The VRAM amount per $ is good, fair enough, but:
Why not use GDDR7, it offers 3 GB per chip density, then this GPU, using the same chip (well, the chip would need to have GDDR7 PHY, of course), could have 48 GB VRAM:
256-bit/32-bit per chip = 8 chips, 8 chips * 3 GB per chip = 24 GB VRAM, 24 GB VRAM * 2 (chips on both sides of the PCB) = 48 GB VRAM and the memory bandwidth would also be 30% higher, because it's GDDR7 and not GDDR6.
Alternative calculation: 32 GB VRAM * 1.5 (3 GB per chip, instead of the current 2 GB) = 48 GB VRAM.
Frankly, when it comes to AI/LLMs, I'm not interested in 32 GB VRAM GPUs..and I said this over 1 year ago.
Let's see if NVIDIA releases a consumer 48 GB VRAM GPU in the RTX 60 series (probably not, but NVIDIA released a RTX PRO 6000 Blackwell GPU with 96 GB VRAM, which I also didn't expect).
Quoteaimed at AI LLM training / inference without providing specific performance info in the initial press release.

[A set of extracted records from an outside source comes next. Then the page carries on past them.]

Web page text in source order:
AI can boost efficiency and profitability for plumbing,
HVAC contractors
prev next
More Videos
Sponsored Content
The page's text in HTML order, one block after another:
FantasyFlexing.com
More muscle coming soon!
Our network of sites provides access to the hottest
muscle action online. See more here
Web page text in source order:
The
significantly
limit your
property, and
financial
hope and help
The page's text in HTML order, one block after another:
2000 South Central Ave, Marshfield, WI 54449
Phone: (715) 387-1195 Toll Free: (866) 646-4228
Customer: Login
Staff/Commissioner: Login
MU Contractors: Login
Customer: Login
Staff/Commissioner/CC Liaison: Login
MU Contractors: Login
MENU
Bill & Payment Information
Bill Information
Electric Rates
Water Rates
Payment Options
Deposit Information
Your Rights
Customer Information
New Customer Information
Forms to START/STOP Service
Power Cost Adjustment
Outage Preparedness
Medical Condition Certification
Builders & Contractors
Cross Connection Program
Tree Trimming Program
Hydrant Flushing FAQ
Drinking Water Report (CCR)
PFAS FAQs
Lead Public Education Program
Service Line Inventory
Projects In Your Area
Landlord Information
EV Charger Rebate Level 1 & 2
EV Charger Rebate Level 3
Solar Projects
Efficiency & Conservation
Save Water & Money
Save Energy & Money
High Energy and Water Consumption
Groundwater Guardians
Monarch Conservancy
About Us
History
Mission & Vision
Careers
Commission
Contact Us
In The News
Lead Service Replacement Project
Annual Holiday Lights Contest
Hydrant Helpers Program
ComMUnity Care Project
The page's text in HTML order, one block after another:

(en.wikipedia.org/wiki/GeForce_RTX_50_series#Desktop, en.wikipedia.org/wiki/Intel_Arc#Workstation_2)
- RTX 5090: 1792 GB/s = 512-bit * 28 Gb/s / 8.

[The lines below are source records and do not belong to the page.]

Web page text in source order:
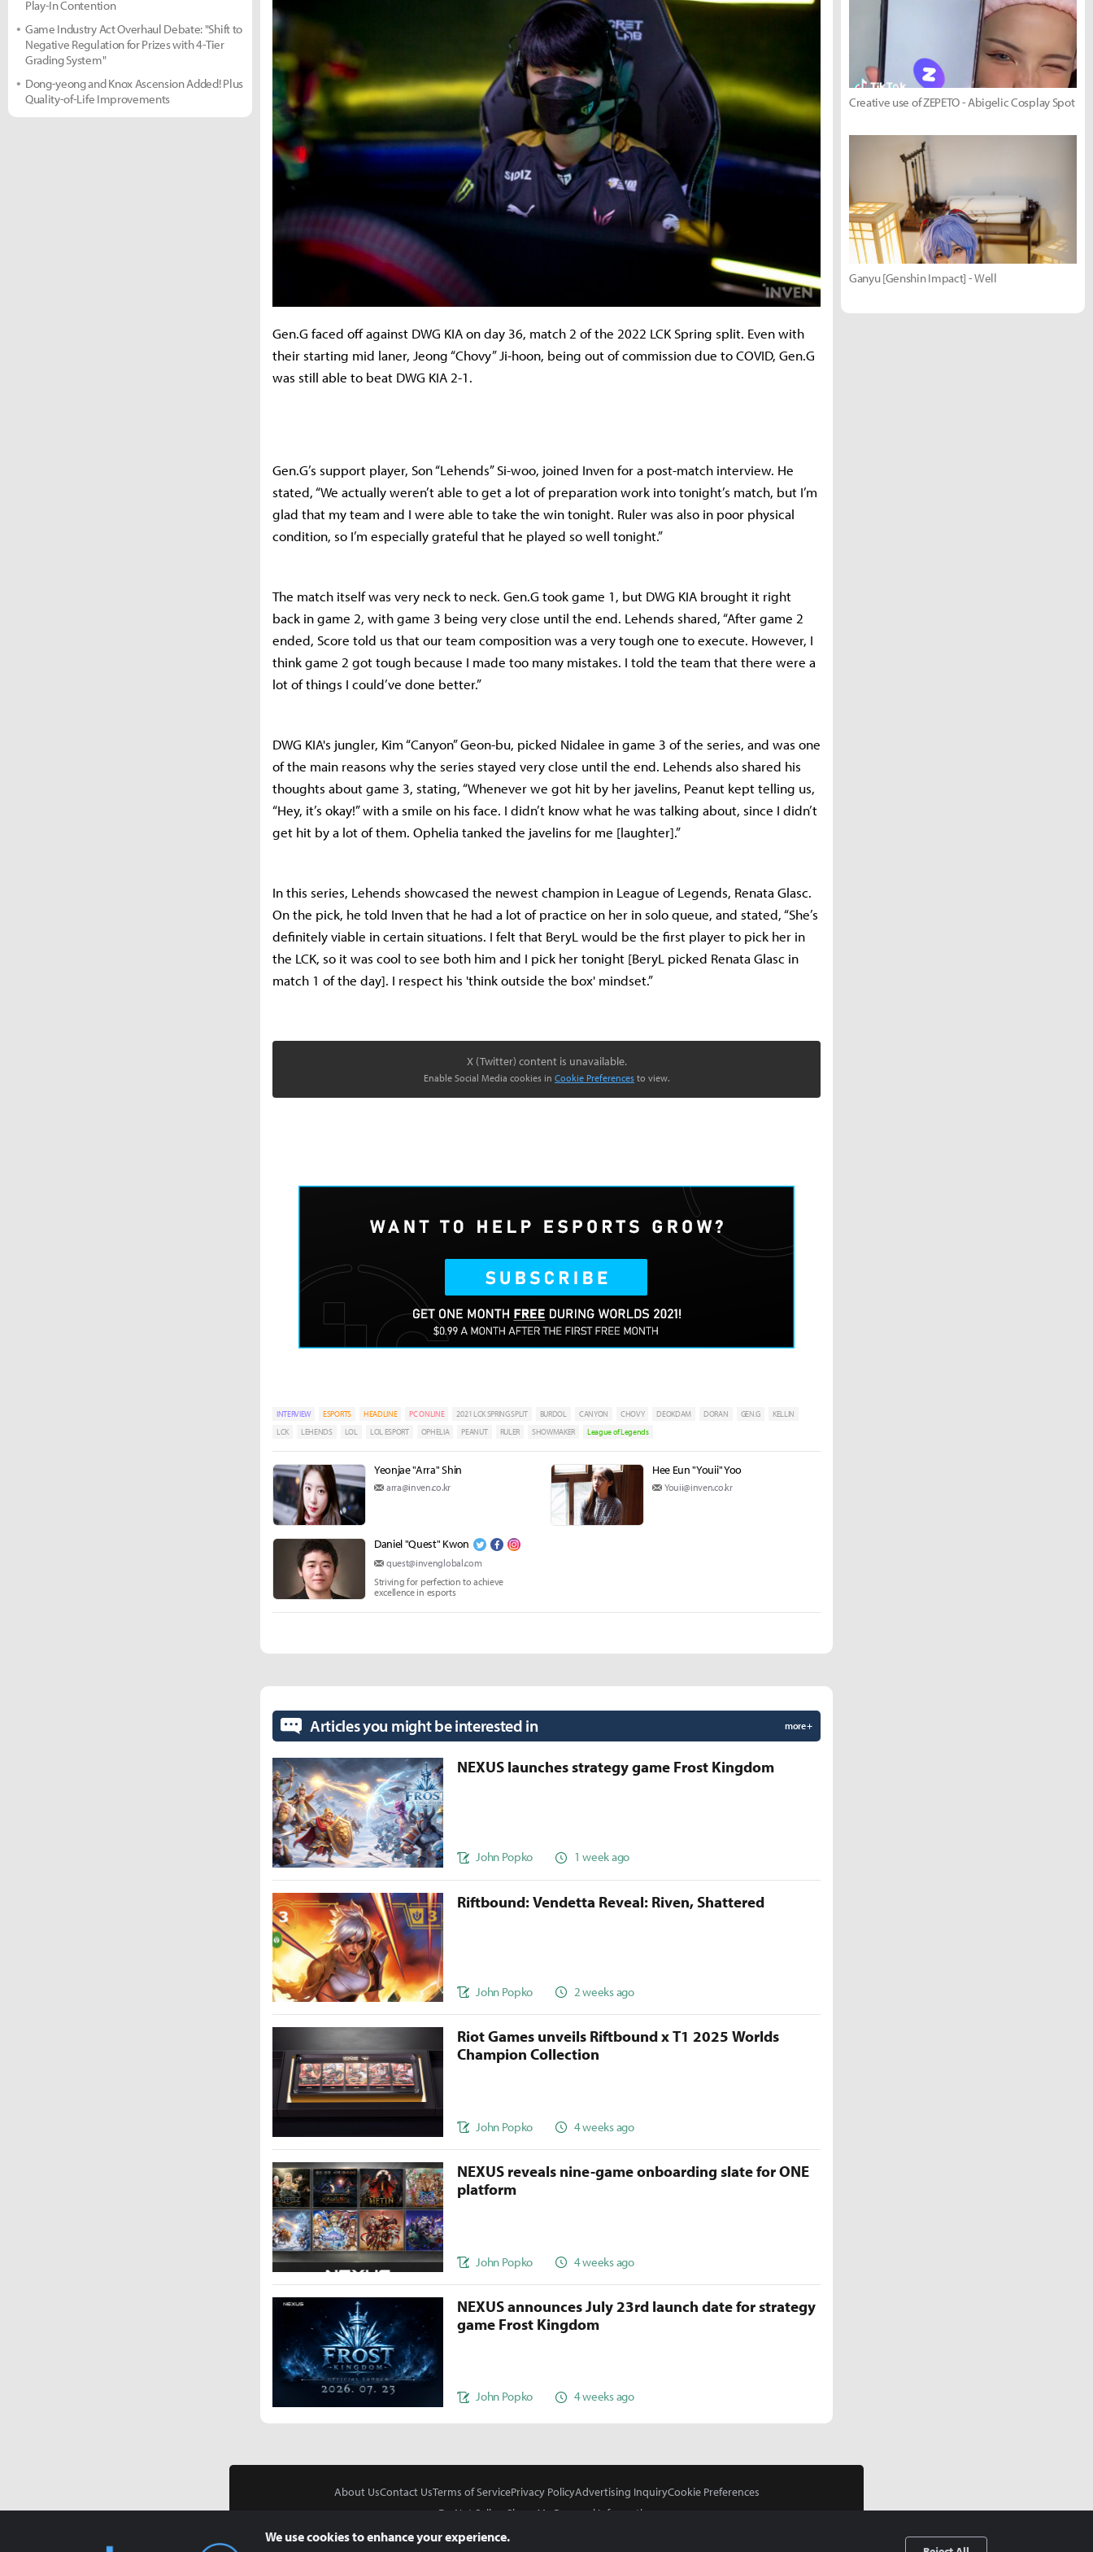
Gen.G faced off against DWG KIA on day 36, match 2 of the 2022 LCK Spring split. Even with
their starting mid laner, Jeong “Chovy” Ji-hoon, being out of commission due to COVID, Gen.G
was still able to beat DWG KIA 2-1.
Gen.G’s support player, Son “Lehends” Si-woo, joined Inven for a post-match interview. He
stated, “We actually weren’t able to get a lot of preparation work into tonight’s match, but I’m
glad that my team and I were able to take the win tonight. Ruler was also in poor physical
condition, so I’m especially grateful that he played so well tonight.”
The match itself was very neck to neck. Gen.G took game 1, but DWG KIA brought it right
back in game 2, with game 3 being very close until the end. Lehends shared, “After game 2
ended, Score told us that our team composition was a very tough one to execute. However, I
think game 2 got tough because I made too many mistakes. I told the team that there were a
lot of things I could’ve done better.”
DWG KIA's jungler, Kim “Canyon” Geon-bu, picked Nidalee in game 3 of the series, and was one
of the main reasons why the series stayed very close until the end. Lehends also shared his
thoughts about game 3, stating, “Whenever we got hit by her javelins, Peanut kept telling us,
“Hey, it’s okay!” with a smile on his face. I didn’t know what he was talking about, since I didn’t
get hit by a lot of them. Ophelia tanked the javelins for me [laughter].”
In this series, Lehends showcased the newest champion in League of Legends, Renata Glasc.
On the pick, he told Inven that he had a lot of practice on her in solo queue, and stated, “She’s
definitely viable in certain situations. I felt that BeryL would be the first player to pick her in
the LCK, so it was cool to see both him and I pick her tonight [BeryL picked Renata Glasc in
match 1 of the day]. I respect his 'think outside the box' mindset.”
X (Twitter) content is unavailable.
Enable Social Media cookies in Cookie Preferences to view.
INTERVIEW ESPORTS HEADLINE PC ONLINE 2021 LCK SPRING SPLIT BURDOL CANYON CHOVY DEOKDAM DORAN GEN.G
KELLIN
LCK
LEHENDS LOL LOL ESPORT OPHELIA PEANUT RULER SHOWMAKER League of Legends
Yeonjae "Arra" Shin
arra@inven.co.kr
Hee Eun "Youii" Yoo
Youii@inven.co.kr
Daniel "Quest" Kwon
quest@invenglobal.com
Striving for perfection to achieve
excellence in esports
Play-In Contention
Game Industry Act Overhaul Debate: "Shift to
Negative Regulation for Prizes with 4-Tier
Grading System"
Dong-yeong and Knox Ascension Added! Plus
Quality-of-Life Improvements
Creative use of ZEPETO - Abigelic Cosplay Spot
Ganyu [Genshin Impact] - Well
Articles you might be interested in more +
NEXUS launches strategy game Frost Kingdom
John Popko 1 week ago
Riftbound: Vendetta Reveal: Riven, Shattered
John Popko 2 weeks ago
Riot Games unveils Riftbound x T1 2025 Worlds
Champion Collection
John Popko 4 weeks ago
NEXUS reveals nine-game onboarding slate for ONE
platform
John Popko 4 weeks ago
NEXUS announces July 23rd launch date for strategy
game Frost Kingdom
John Popko 4 weeks ago
About UsContact UsTerms of ServicePrivacy PolicyAdvertising InquiryCookie Preferences
Do Not Sell or Share My Personal Information
We use cookies to enhance your experience.

- B70 Pro / B65 Pro: 608 GB/s = 256-bit * 19 Gb/s / 8.
So a consumer 5090 has a 3 times faster memory bandwidth and CUDA, of course. The big thing these B70/B65 could have had for them is having 48 GB VRAM.
For inferencing these are probably fine (if already supported by the usual inferening apps, like llama.cpp) (I know NV works using Vulkan just fine (~20% slower than using CUDA)), but then again, a 5090 has 3x the token generation and also much higher prompt processing.